In addition to Weibo, there is also WeChat
Please pay attention
WeChat public account
Shulou
2025-01-16 Update From: SLTechnology News&Howtos shulou NAV: SLTechnology News&Howtos > Servers >
Share
Shulou(Shulou.com)05/31 Report--
This article introduces the relevant knowledge of "how to achieve elasticsearch Chinese word segmentation integration". In the operation of actual cases, many people will encounter such a dilemma, so let the editor lead you to learn how to deal with these situations. I hope you can read it carefully and be able to achieve something!
Perhaps the most relevant thing for the index is word segmentation. Generally speaking, for es, the default smartcn is not very good.

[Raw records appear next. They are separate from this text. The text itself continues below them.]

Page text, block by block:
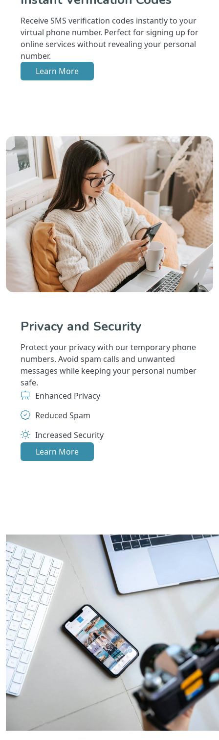
Receive SMS verification codes instantly to your
virtual phone number. Perfect for signing up for
online services without revealing your personal
number.
Learn More
Privacy and Security
Protect your privacy with our temporary phone
numbers. Avoid spam calls and unwanted
messages while keeping your personal number
safe.
Enhanced Privacy
Reduced Spam
Increased Security
Learn More
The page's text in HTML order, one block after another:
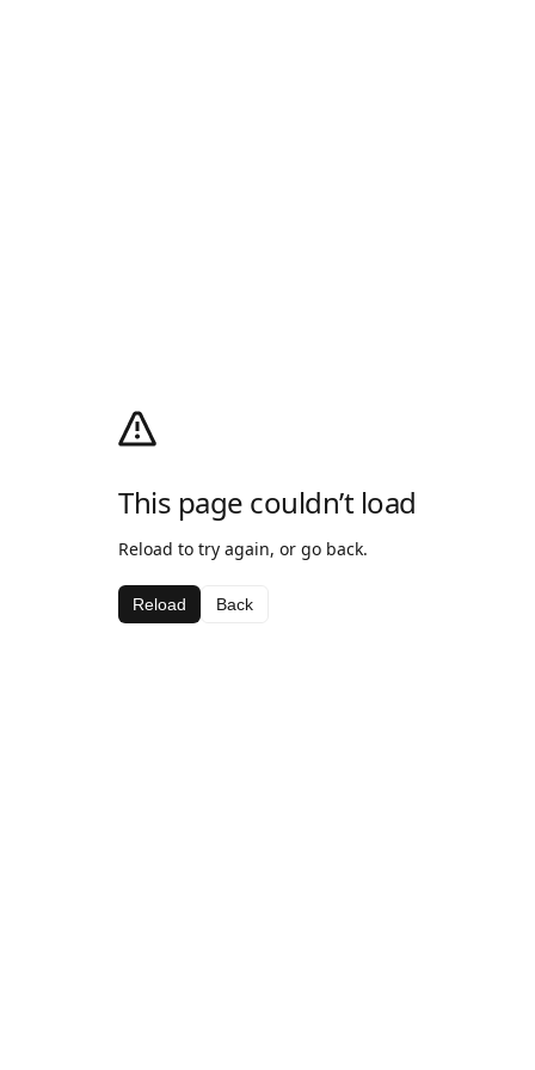
This page couldn’t load
Reload to try again, or go back.
Reload Back
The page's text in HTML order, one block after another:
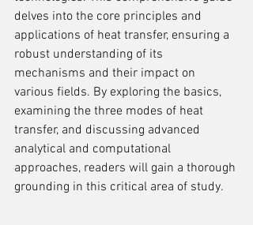
delves into the core principles and
applications of heat transfer, ensuring a
robust understanding of its
mechanisms and their impact on
various fields. By exploring the basics,
examining the three modes of heat
transfer, and discussing advanced
analytical and computational
approaches, readers will gain a thorough
grounding in this critical area of study.
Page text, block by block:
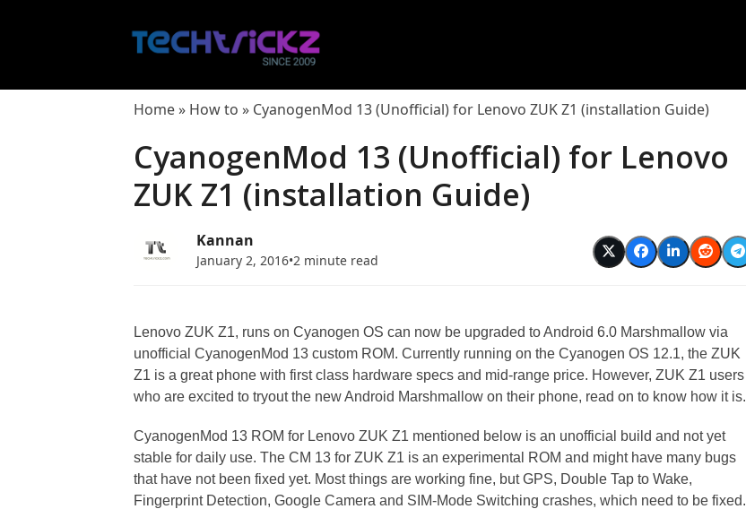
Home» How to » CyanogenMod 13 (Unofficial) for Lenovo ZUK Z1 (installation Guide)
CyanogenMod 13 (Unofficial) for Lenovo
ZUK Z1 (installation Guide)
Kannan
January 2, 2016•2 minute read
Lenovo ZUK Z1, runs on Cyanogen OS can now be upgraded to Android 6.0 Marshmallow via
unofficial CyanogenMod 13 custom ROM. Currently running on the Cyanogen OS 12.1, the ZUK
Z1 is a great phone with first class hardware specs and mid-range price. However, ZUK Z1 users
who are excited to tryout the new Android Marshmallow on their phone, read on to know how it is.
CyanogenMod 13 ROM for Lenovo ZUK Z1 mentioned below is an unofficial build and not yet
stable for daily use. The CM 13 for ZUK Z1 is an experimental ROM and might have many bugs
that have not been fixed yet. Most things are working fine, but GPS, Double Tap to Wake,
Fingerprint Detection, Google Camera and SIM-Mode Switching crashes, which need to be fixed.
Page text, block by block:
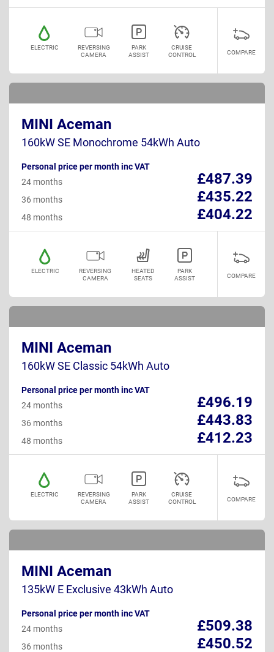
ELECTRIC
REVERSING
CAMERA
PARK
ASSIST
CRUISE
CONTROL
COMPARE
MINI Aceman
160kW SE Monochrome 54kWh Auto
Personal price per month inc VAT
£487.39
24 months
£435.22
36 months
£404.22
48 months
ELECTRIC
REVERSING
CAMERA
HEATED
SEATS
PARK
ASSIST
COMPARE
MINI Aceman
160kW SE Classic 54kWh Auto
Personal price per month inc VAT
£496.19
24 months
£443.83
36 months
£412.23
48 months
ELECTRIC
REVERSING
CAMERA
PARK
ASSIST
CRUISE
CONTROL
COMPARE
MINI Aceman
135kW E Exclusive 43kWh Auto
Personal price per month inc VAT
£509.38
24 months
£450.52
36 months
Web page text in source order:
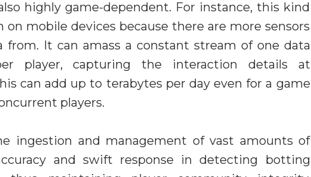
highly game-dependent. For instance, this kind
mobile devices because there are more sensors
from. It can amass a constant stream of one data
player, capturing the interaction details at
can add up to terabytes per day even for a game
players.
ingestion and management of vast amounts of
and swift response in detecting botting
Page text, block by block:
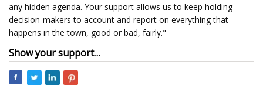
any hidden agenda. Your support allows us to keep holding
decision-makers to account and report on everything that
happens in the town, good or bad, fairly."
Show your support…
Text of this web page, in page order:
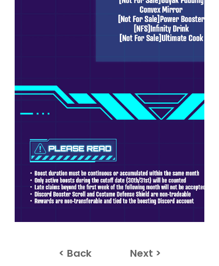
< Back Next >
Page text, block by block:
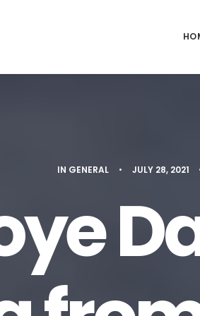
IN GENERAL • JULY 28, 2021
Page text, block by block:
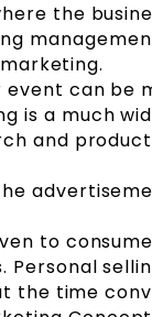
the
event can be
is a much
and
to
Personal
the time
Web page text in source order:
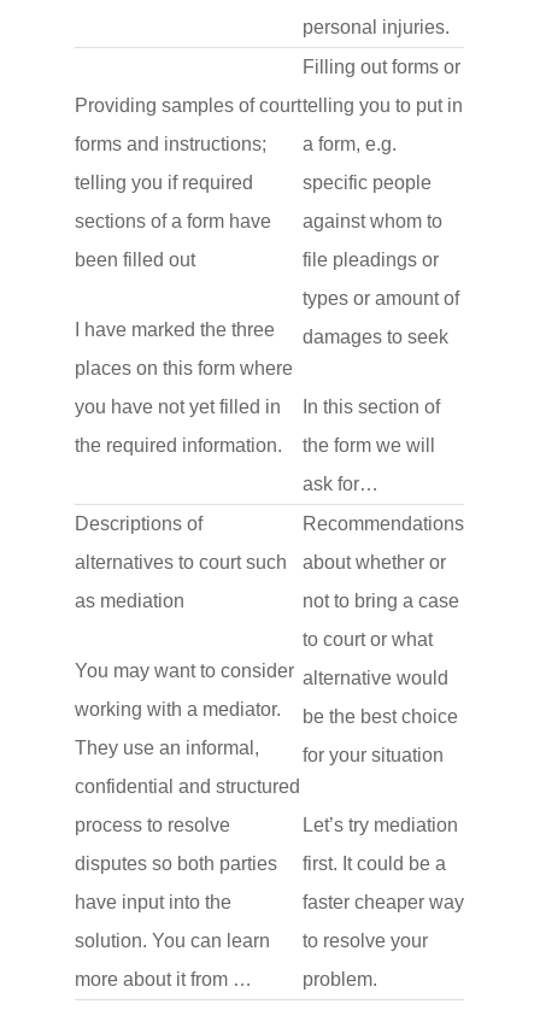
personal injuries.
Providing samples of court
forms and instructions;
telling you if required
sections of a form have
been filled out
I have marked the three
places on this form where
you have not yet filled in
the required information.
Filling out forms or
telling you to put in
a form, e.g.
specific people
against whom to
file pleadings or
types or amount of
damages to seek
In this section of
the form we will
ask for…
Descriptions of
alternatives to court such
as mediation
You may want to consider
working with a mediator.
They use an informal,
confidential and structured
process to resolve
disputes so both parties
have input into the
solution. You can learn
more about it from …
Recommendations
about whether or
not to bring a case
to court or what
alternative would
be the best choice
for your situation
Let’s try mediation
first. It could be a
faster cheaper way
to resolve your
problem.
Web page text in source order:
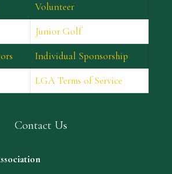
Volunteer
Junior Golf
Individual Sponsorship
LGA Terms of Service
Contact Us
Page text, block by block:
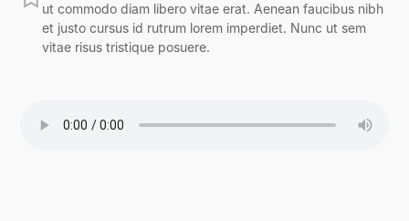
ut commodo diam libero vitae erat. Aenean faucibus nibh
et justo cursus id rutrum lorem imperdiet. Nunc ut sem
vitae risus tristique posuere.

One is for ik and the other is for mmseg. The following two usages are described respectively. In fact, they are all the same. Install the plug-in first and use the command line:
Install the ik plug-in
Plugin-install medcl/elasticsearch-analysis-ik/1.1.0
Download the ik related configuration dictionary file to the config directory
Unzip ik.zip
Rm ik.zip
Word segmentation configuration
Ik participle configuration, adding to the elasticsearch.yml file
Index: analysis: analyzer: ik: alias: [ik_analyzer] type: org.elasticsearch.index.analysis.IkAnalyzerProvider
Or
Index.analysis.analyzer.ik.type: "ik" install the mmseg plug-in:
Bin/plugin-install medcl/elasticsearch-analysis-mmseg/1.1.0
Download the relevant configuration dictionary file to the config directory
Cd config
Wget http://github.com/downloads/medcl/elasticsearch-analysis-mmseg/mmseg.zip-- no-check-certificate
Unzip mmseg.zip
Rm mmseg.zip
Mmseg participle configuration, also in the elasticsearch.yml file
Index: analysis: analyzer: mmseg: alias: [news_analyzer, mmseg_analyzer] type: org.elasticsearch.index.analysis.MMsegAnalyzerProvider
Or
Index.analysis.analyzer.default.type: "mmseg"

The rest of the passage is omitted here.